Researchers recently described a system that links a paralyzed patient’s intentions to his physical actions. In 2011, while residing in China, Gert-Jan Oskam was involved in a motorbike accident that left him paralyzed from his hips downwards. Researchers have now restored his lower body’s control by using various devices.
In a study published in the scientific journal Nature, Switzerland, researchers reported implants that created a “digital bridge” between Mr. Oskam’s brain and the spinal cord, thereby avoiding damaged areas. Mr. Oskam, 40, was able to use a walker and only stand, walk, and climb a high ramp, thanks to the finding. He still possesses these skills over a year after the implant was put in, and he had even displayed evidence of neurological healing, walking with aids even when implants were turned off.
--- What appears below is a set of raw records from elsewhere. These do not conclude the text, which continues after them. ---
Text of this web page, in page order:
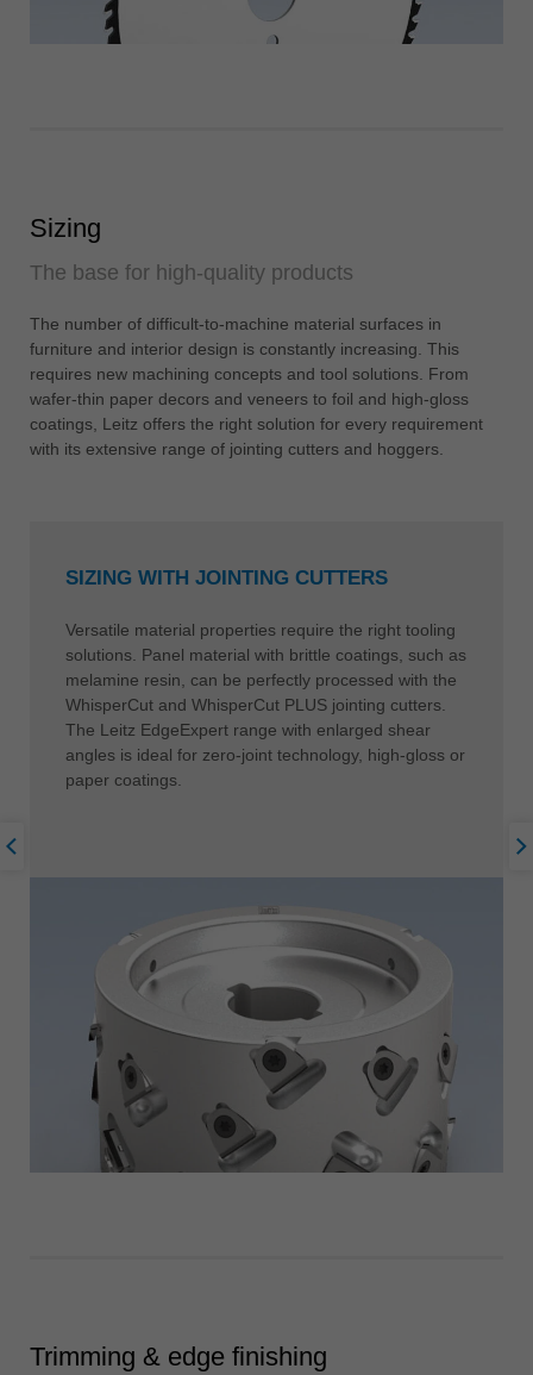
Sizing
The base for high-quality products
The number of difficult-to-machine material surfaces in
furniture and interior design is constantly increasing. This
requires new machining concepts and tool solutions. From
wafer-thin paper decors and veneers to foil and high-gloss
coatings, Leitz offers the right solution for every requirement
with its extensive range of jointing cutters and hoggers.
SIZING WITH JOINTING CUTTERS
Versatile material properties require the right tooling
solutions. Panel material with brittle coatings, such as
melamine resin, can be perfectly processed with the
WhisperCut and WhisperCut PLUS jointing cutters.
The Leitz EdgeExpert range with enlarged shear
angles is ideal for zero-joint technology, high-gloss or
paper coatings.
Trimming & edge finishing
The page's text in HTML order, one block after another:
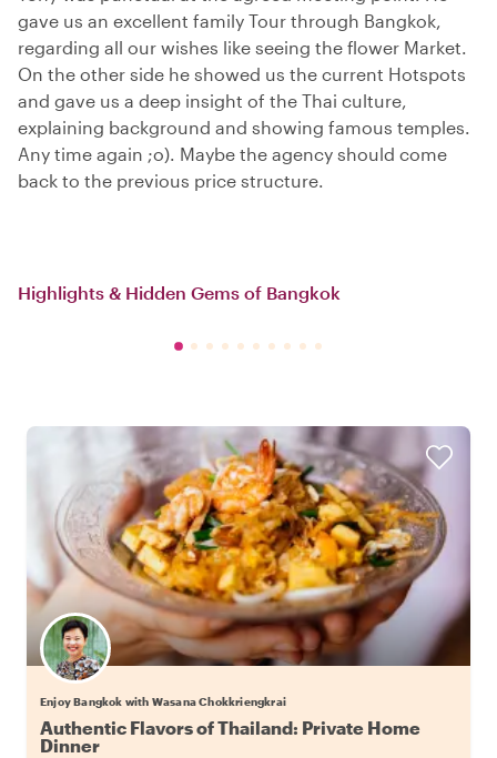
gave us an excellent family Tour through Bangkok,
regarding all our wishes like seeing the flower Market.
On the other side he showed us the current Hotspots
and gave us a deep insight of the Thai culture,
explaining background and showing famous temples.
Any time again ;o). Maybe the agency should come
back to the previous price structure.
Highlights & Hidden Gems of Bangkok
Enjoy Bangkok with Wasana Chokkriengkrai
Authentic Flavors of Thailand: Private Home
Dinner
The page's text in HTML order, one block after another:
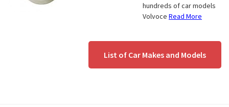
hundreds of car models
Volvoce Read More
List of Car Makes and Models
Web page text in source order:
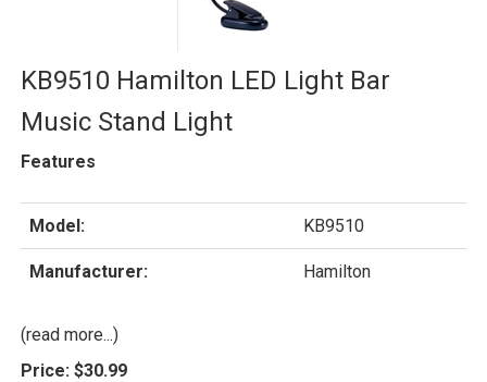
KB9510 Hamilton LED Light Bar
Music Stand Light
Features
Model: KB9510
Manufacturer: Hamilton
(read more...)
Price: $30.99
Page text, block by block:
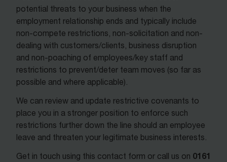
potential threats to your business when the
employment relationship ends and typically include
non-compete restrictions, non-solicitation and non-
dealing with customers/clients, business disruption
and non-poaching of employees/key staff and
restrictions to prevent/deter team moves (so far as
possible and where applicable).
We can review and update restrictive covenants to
place you in a stronger position to enforce such
restrictions further down the line should an employee
leave and threaten your legitimate business interests.
Get in touch using this contact form or call us on 0161
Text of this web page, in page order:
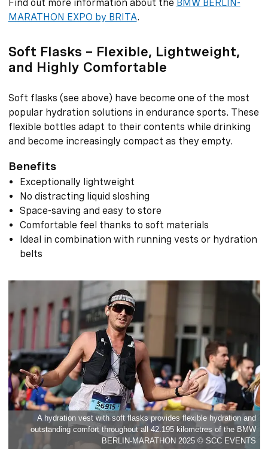
Find out more information about the BMW BERLIN-
MARATHON EXPO by BRITA.
Soft Flasks – Flexible, Lightweight,
and Highly Comfortable
Soft flasks (see above) have become one of the most
popular hydration solutions in endurance sports. These
flexible bottles adapt to their contents while drinking
and become increasingly compact as they empty.
Benefits
Exceptionally lightweight
No distracting liquid sloshing
Space-saving and easy to store
Comfortable feel thanks to soft materials
Ideal in combination with running vests or hydration
belts
A hydration vest with soft flasks provides flexible hydration and
outstanding comfort throughout all 42.195 kilometres of the BMW
BERLIN-MARATHON 2025 © SCC EVENTS
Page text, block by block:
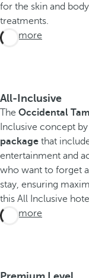
for the skin and
treatments.
See more
All-Inclusive
The Occidental
Inclusive concept
package that
entertainment and
who want to forget
stay, ensuring
this All Inclusive
See more
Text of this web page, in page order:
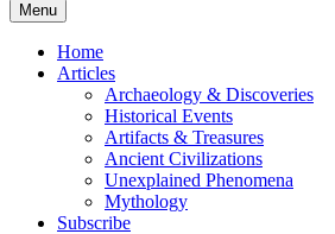
Menu
Home
Articles
Archaeology & Discoveries
Historical Events
Artifacts & Treasures
Ancient Civilizations
Unexplained Phenomena
Mythology
Subscribe
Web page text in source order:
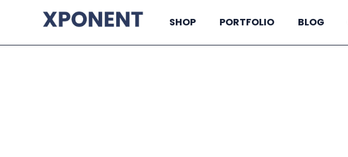
SHOP PORTFOLIO BLOG
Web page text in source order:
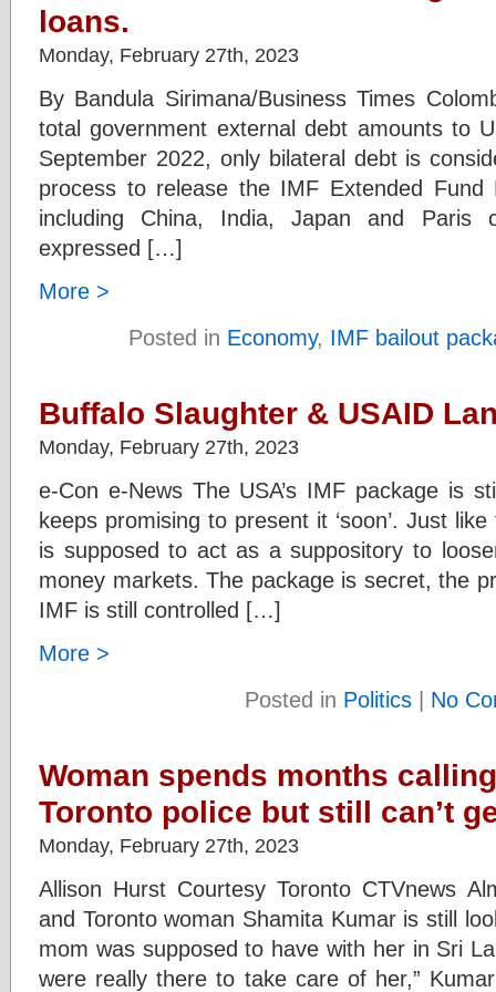
loans.
Monday, February 27th, 2023
By Bandula Sirimana/Business Times
total government external debt amounts to
September 2022, only bilateral debt is
process to release the IMF Extended Fund
including China, India, Japan and Paris
expressed […]
More >
Posted in Economy, IMF bailout
Buffalo Slaughter & USAID
Monday, February 27th, 2023
e-Con e-News The USA’s IMF package is
keeps promising to present it ‘soon’. Just like
is supposed to act as a suppository to
money markets. The package is secret, the
IMF is still controlled […]
More >
Posted in Politics | No
Woman spends months
Toronto police but still can’t
Monday, February 27th, 2023
Allison Hurst Courtesy Toronto CTVnews
and Toronto woman Shamita Kumar is still
mom was supposed to have with her in Sri
were really there to take care of her,”
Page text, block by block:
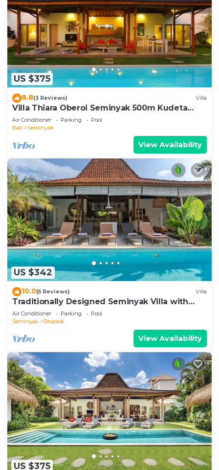
US $375
8.8(3 Reviews) Villa
Villa Thiara Oberoi Seminyak 500m Kudeta
beach
Air Conditioner Parking
Pool
Bali
Seminyak
View Availability
US $342
10.0(5 Reviews) Villa
Traditionally Designed Seminyak Villa with
Garden
Air Conditioner Parking
Pool
Seminyak
Drupadi
View Availability
US $375

Neuroscientist “Jocelyne Bloch” of the University of Lausanne, who implanted Mr. Oskam with the device, continued, “It appeared to be science fiction in the early stages for myself. However, it became true now.”
As per New York Times, The researchers first implanted electrodes in Mr. Oskam’s spine and skull to achieve this outcome. The researchers subsequently utilized a machine-learning program to determine which brain regions lit up when he attempted to move various bodily parts. This thinking decoder could correlate specific goals with the activity of specific electrodes: When Mr. Oskam attempted to reposition his hips or ankles, a different arrangement flashed up, and the reverse occurred.
The spinal implant was programmed to transmit electrical signals to various regions of his body, causing movement, and the researchers employed another algorithm to link the brain implant to it. The programmer was able to consider minor differences between each muscle’s relaxation and contraction speed and direction.
Additionally, Mr. Oskam could swiftly modify his method based on what was working and what wasn’t because the data between the spinal cord and the brain were sent every 300 milliseconds. He was able to rotate his hip muscles after the first treatment session.
Additionally, he started observing noticeable changes in his movement with the help of the brain-spine interface after a year of therapy. These improvements were noted by the researchers in tests of carrying weight, balancing, and walking.
Now, Mr. Oskam can get out and out of a car, walk around his residence in a limited way, and stand at an establishment to order a drink. He claimed that he now felt responsible for the first time.
The researchers noted that their work had limitations. Even while the existing brain-spine interface is appropriate for walking, it is difficult to distinguish subtle goals in the brain, and it is likely impossible to restore upper body movement with it. The procedure is invasive and necessitates many operations and extensive physical therapy. Not every spinal cord paralysis is cured by the current system.
However, the scientists hoped that future developments would make the treatment increasingly available and consistently efficient. Our main goal, according to Dr. Courtine, is to make this kind of equipment accessible to all patients who require it worldwide.